WORK ITEM:
Begin with the line below holding "boilerplate.autostring (80, 306)" and go on through the line holding "SKILLS [8, 852, 81, 878]", duplicating each line exactly and leaving out pictures.

SOURCE DATA:
----------

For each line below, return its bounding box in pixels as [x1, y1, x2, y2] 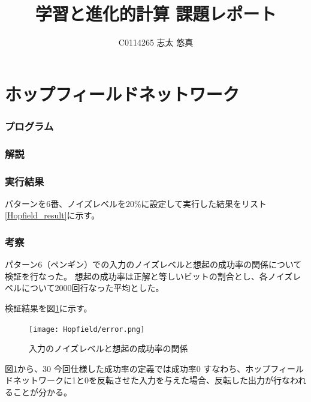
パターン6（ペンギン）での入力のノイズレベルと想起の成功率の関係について [5, 258, 302, 271]
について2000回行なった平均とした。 [21, 281, 164, 294]
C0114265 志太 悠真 [118, 36, 194, 49]
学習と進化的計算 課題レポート [35, 1, 277, 26]
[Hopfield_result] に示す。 [5, 209, 100, 221]
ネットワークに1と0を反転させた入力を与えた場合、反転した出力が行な [13, 374, 290, 386]
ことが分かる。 [13, 386, 72, 398]
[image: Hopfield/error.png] [29, 325, 145, 334]
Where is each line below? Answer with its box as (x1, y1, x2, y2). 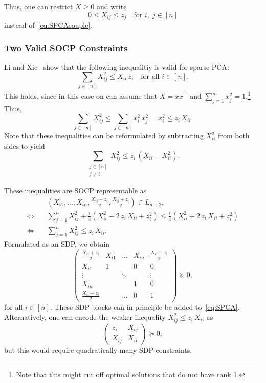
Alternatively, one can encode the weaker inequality (4, 311, 166, 322)
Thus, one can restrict (4, 1, 73, 11)
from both (218, 130, 250, 141)
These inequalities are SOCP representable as (4, 185, 147, 196)
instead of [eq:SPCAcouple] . (4, 19, 93, 30)
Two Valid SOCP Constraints (4, 41, 128, 54)
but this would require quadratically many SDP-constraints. (4, 344, 192, 355)
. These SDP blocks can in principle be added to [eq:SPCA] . (50, 301, 240, 312)
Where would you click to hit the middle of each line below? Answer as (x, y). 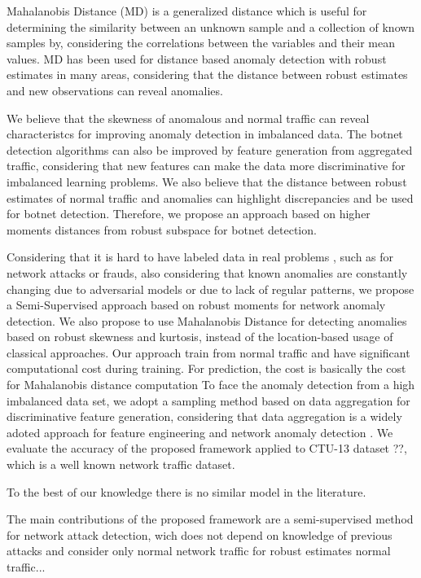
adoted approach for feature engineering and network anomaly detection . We (200, 432)
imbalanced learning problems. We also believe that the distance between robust (207, 181)
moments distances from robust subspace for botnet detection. (162, 229)
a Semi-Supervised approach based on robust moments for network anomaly (196, 305)
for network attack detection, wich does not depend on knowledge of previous (200, 534)
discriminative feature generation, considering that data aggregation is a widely (204, 416)
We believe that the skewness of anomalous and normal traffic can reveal (188, 118)
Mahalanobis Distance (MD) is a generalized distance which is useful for (187, 11)
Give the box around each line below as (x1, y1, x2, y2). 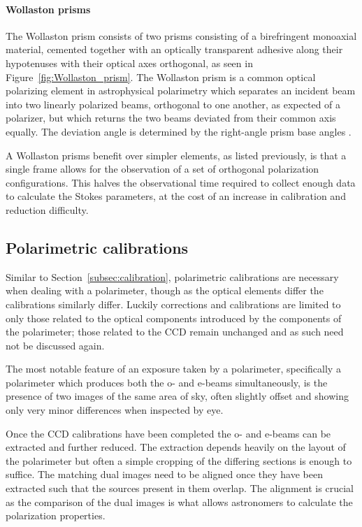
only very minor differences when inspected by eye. (6, 403, 224, 417)
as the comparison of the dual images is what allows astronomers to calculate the (6, 494, 353, 509)
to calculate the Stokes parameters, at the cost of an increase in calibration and (6, 189, 346, 203)
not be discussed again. (6, 338, 105, 352)
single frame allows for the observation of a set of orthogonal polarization (6, 161, 319, 176)
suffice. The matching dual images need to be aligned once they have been (6, 467, 323, 482)
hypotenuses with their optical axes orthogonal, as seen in (6, 55, 253, 70)
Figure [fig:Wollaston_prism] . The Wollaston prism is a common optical (6, 69, 316, 84)
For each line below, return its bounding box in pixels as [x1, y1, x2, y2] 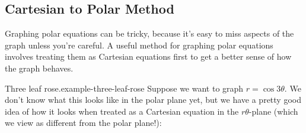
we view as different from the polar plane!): [5, 116, 162, 129]
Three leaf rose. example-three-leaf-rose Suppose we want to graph [5, 82, 244, 94]
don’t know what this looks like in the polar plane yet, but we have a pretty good [5, 93, 301, 106]
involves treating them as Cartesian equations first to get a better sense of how [5, 50, 292, 63]
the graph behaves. [5, 61, 74, 74]
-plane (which [248, 105, 298, 117]
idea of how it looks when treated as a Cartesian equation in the [5, 105, 239, 117]
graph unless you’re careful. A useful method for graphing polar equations [5, 38, 273, 51]
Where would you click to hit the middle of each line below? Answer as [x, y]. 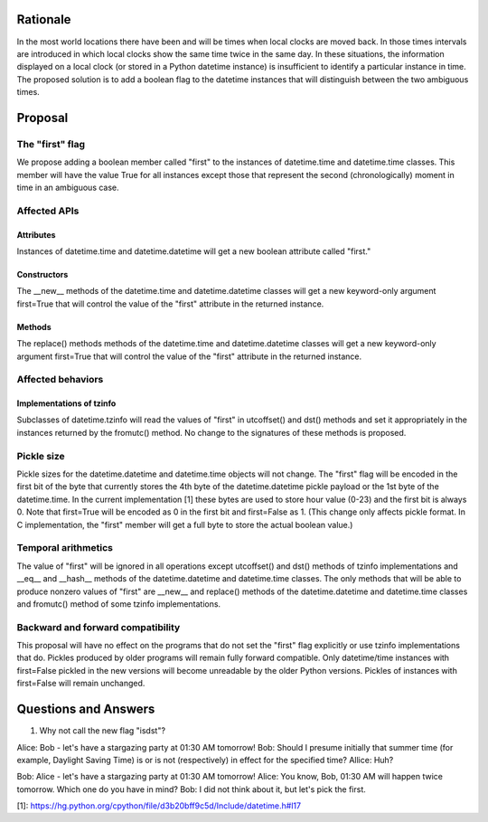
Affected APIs [48, 211]
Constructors [42, 274]
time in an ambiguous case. [68, 188]
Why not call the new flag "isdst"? [103, 731]
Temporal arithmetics [65, 548]
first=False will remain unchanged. [81, 684]
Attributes [36, 234]
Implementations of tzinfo [66, 403]
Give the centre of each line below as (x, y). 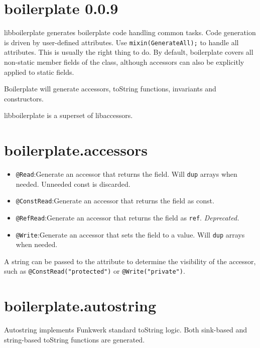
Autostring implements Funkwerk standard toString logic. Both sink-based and (125, 330)
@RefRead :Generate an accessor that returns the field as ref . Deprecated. (127, 217)
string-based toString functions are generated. (75, 339)
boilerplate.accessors (76, 150)
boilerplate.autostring (80, 306)
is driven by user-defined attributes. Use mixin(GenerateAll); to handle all (121, 42)
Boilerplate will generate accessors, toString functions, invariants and (110, 89)
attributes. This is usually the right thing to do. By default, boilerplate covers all (129, 52)
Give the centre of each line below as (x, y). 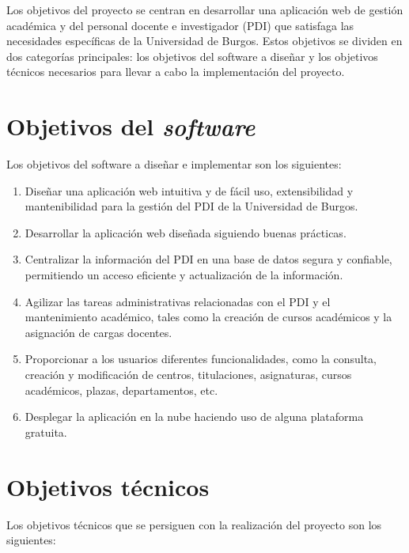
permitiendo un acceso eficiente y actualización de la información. (184, 275)
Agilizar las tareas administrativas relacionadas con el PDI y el (178, 301)
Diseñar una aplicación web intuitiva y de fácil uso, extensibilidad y (189, 190)
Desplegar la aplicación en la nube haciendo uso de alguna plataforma (194, 417)
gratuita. (46, 432)
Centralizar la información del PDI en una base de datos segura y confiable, (208, 259)
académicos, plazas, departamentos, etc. (121, 390)
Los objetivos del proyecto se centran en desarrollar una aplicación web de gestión (205, 9)
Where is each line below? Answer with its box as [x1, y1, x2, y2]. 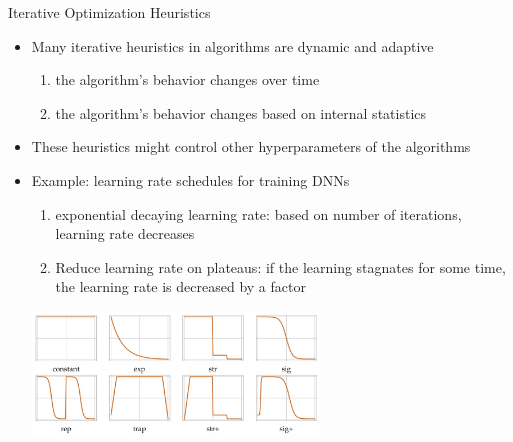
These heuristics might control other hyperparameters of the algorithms [31, 136, 471, 157]
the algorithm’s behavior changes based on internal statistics [55, 102, 427, 123]
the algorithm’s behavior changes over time [55, 69, 320, 90]
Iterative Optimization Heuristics [8, 2, 211, 22]
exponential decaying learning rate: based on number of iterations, [55, 203, 462, 224]
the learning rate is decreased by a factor [55, 276, 306, 297]
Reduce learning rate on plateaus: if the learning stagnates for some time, [55, 256, 506, 277]
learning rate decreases [55, 223, 195, 244]
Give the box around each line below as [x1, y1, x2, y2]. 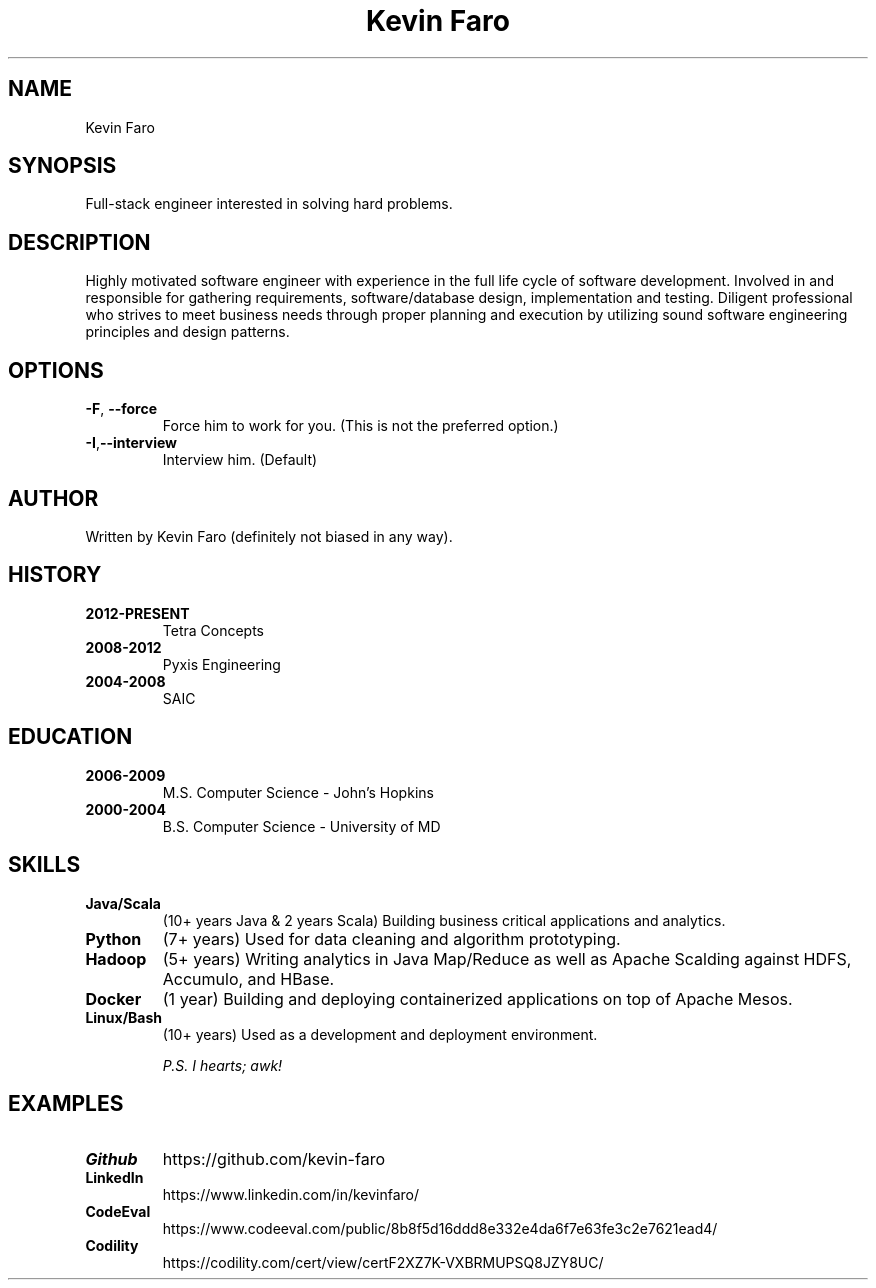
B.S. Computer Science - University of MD [162, 817, 441, 835]
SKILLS [8, 852, 81, 878]
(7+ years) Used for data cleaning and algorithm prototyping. [162, 928, 621, 949]
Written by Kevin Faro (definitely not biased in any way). [85, 527, 453, 545]
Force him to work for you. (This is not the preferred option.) [162, 417, 559, 435]
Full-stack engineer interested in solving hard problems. [85, 195, 453, 213]
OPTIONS [8, 357, 104, 383]
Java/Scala [85, 894, 161, 912]
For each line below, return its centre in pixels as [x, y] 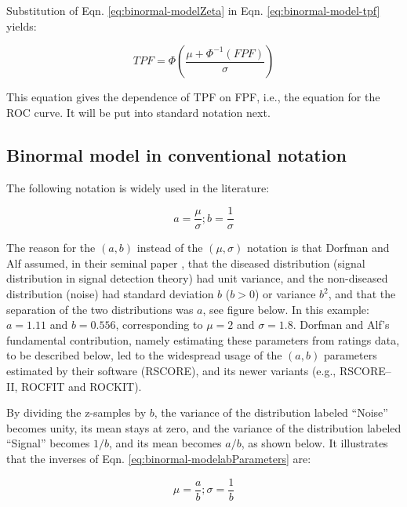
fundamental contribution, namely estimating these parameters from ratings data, [203, 339]
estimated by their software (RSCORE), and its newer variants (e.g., [171, 370]
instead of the [170, 248]
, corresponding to [159, 325]
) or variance [285, 294]
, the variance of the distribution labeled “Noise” [271, 412]
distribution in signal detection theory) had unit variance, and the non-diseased [197, 278]
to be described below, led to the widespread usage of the [144, 355]
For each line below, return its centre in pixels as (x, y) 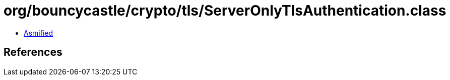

----------

ANSWER TO THIS PROBLEM:
boilerplate.autostring (80, 306)
is driven by user-defined attributes. Use mixin(GenerateAll); to handle all (121, 42)
Boilerplate will generate accessors, toString functions, invariants and (110, 89)
attributes. This is usually the right thing to do. By default, boilerplate covers all (129, 52)
Give the centre of each line below as (x, y). 
permitiendo un acceso eficiente y actualización de la información. (184, 275)
Agilizar las tareas administrativas relacionadas con el PDI y el (178, 301)
Diseñar una aplicación web intuitiva y de fácil uso, extensibilidad y (189, 190)
Desplegar la aplicación en la nube haciendo uso de alguna plataforma (194, 417)
gratuita. (46, 432)
Centralizar la información del PDI en una base de datos segura y confiable, (208, 259)
académicos, plazas, departamentos, etc. (121, 390)
Los objetivos del proyecto se centran en desarrollar una aplicación web de gestión (205, 9)
Where is each line below? Answer with its box as [x1, y1, x2, y2]. 
These heuristics might control other hyperparameters of the algorithms [31, 136, 471, 157]
the algorithm’s behavior changes based on internal statistics [55, 102, 427, 123]
the algorithm’s behavior changes over time [55, 69, 320, 90]
Iterative Optimization Heuristics [8, 2, 211, 22]
exponential decaying learning rate: based on number of iterations, [55, 203, 462, 224]
the learning rate is decreased by a factor [55, 276, 306, 297]
Reduce learning rate on plateaus: if the learning stagnates for some time, [55, 256, 506, 277]
learning rate decreases [55, 223, 195, 244]
Give the box around each line below as [x1, y1, x2, y2]. 
B.S. Computer Science - University of MD [162, 817, 441, 835]
SKILLS [8, 852, 81, 878]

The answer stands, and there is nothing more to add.